We first notice that all values of this type are infinite, since there is no case for the empty array.

Indexes also do not occur within the array data type. The idea of this implementation is that the particular index is implemented as a path within the tree leading to the selected entry. For example, the element with the index zero can be found at the root. The left subtree contains all elements with an odd index and the right subtree contains elements with an even index. The partial arrays in turn have the same structure: you decrement the indexes and divide the result (with integer Division) by two. Again the index zero is in the root, odd values are in the left tree and even values in the right. Overall, this results in the following index distribution of the indexes:

Indexes within a functional array

Indexes within a functional array

This distribution allows an efficient access to all element as follows:

(!) :: Array a -> Int -> a
Entry x odds evens ! n
  | n == 0 = x
  | odd n  = odds  ! m
  | even n = evens ! m
 where
  m = (n-1) `div` 2

If the index is zero, the element is in root position. Otherwise, we descend in the left or right subtree in dependence of the index being odd or even. The next index is obtained by decrementing and bisecting the given index.

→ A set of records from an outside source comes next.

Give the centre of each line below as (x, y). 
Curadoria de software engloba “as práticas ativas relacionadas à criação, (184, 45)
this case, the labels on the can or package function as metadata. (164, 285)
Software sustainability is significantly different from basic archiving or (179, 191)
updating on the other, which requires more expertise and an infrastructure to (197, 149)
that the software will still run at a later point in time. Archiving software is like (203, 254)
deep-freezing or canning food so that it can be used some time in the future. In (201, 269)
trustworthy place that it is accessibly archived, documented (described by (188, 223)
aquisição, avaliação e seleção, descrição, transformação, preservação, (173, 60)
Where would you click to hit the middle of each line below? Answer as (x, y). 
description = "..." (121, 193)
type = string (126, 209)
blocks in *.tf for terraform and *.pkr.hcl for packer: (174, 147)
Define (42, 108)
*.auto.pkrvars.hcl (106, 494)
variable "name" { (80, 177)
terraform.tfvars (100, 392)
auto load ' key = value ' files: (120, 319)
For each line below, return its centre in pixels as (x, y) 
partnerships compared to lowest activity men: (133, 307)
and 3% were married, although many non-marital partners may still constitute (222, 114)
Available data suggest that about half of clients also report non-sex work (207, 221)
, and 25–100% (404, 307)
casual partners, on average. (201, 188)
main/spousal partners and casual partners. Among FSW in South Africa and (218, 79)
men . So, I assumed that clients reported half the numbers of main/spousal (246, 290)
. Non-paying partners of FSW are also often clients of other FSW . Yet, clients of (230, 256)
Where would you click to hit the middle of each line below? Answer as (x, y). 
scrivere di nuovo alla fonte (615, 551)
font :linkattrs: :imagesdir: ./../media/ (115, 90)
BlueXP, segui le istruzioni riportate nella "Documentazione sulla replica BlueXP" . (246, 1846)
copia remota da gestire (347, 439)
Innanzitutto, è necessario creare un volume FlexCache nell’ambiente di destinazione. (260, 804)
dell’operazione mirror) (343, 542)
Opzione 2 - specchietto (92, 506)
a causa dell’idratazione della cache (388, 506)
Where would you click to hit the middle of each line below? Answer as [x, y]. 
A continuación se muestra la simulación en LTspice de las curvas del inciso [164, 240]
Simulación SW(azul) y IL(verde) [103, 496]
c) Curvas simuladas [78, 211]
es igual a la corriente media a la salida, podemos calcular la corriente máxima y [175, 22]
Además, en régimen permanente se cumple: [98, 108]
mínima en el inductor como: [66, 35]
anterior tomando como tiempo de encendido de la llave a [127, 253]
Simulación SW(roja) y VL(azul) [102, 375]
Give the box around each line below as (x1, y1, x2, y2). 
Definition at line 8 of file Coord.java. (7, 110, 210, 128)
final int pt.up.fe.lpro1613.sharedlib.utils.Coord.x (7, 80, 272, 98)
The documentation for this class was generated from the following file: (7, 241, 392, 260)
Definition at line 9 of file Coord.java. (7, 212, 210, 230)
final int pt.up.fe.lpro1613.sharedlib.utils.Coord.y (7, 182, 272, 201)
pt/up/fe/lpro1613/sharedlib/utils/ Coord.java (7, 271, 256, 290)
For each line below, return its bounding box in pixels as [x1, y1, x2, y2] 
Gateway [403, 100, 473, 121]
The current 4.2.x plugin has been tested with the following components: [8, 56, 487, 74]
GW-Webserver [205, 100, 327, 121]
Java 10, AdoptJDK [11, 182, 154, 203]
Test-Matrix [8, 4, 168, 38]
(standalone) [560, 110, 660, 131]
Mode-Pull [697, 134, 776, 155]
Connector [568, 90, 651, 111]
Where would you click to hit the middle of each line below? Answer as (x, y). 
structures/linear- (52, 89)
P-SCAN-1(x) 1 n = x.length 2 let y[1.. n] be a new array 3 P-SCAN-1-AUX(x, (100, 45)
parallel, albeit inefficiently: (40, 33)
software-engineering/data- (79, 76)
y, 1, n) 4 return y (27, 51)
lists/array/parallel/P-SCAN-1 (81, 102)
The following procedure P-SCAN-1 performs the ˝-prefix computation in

To access the element in position 9 we descend into the left subtree since 9 is odd. The next index is \((9-1)/2 = 4\). This value is even and we descend into the right subtree and compute the next index as \((4-1)/2 = 1\). Again this index is odd and we descend to the left subtree. Now we are done, since \((1-1)/2 = 0\) and find the value in this entry.

The function for modifying an entry can be implemented in the same way:

update :: Array a -> Int -> a -> Array a
update (Entry x odds evens) n y
  | n == 0 = Entry y odds evens
  | odd n  = Entry x (update odds m y) evens
  | even n = Entry x odds (update evens m y)
 where
  m = (n-1) `div` 2

When descending the array, we construct a new array which contains the modified entry. In contrast to arrays in imperative languages the original array is still available. However, not the whole array is copied (like cloning in imperative languages). Only the path to the modified entry is copied. All other subtrees are shared between the two arrays.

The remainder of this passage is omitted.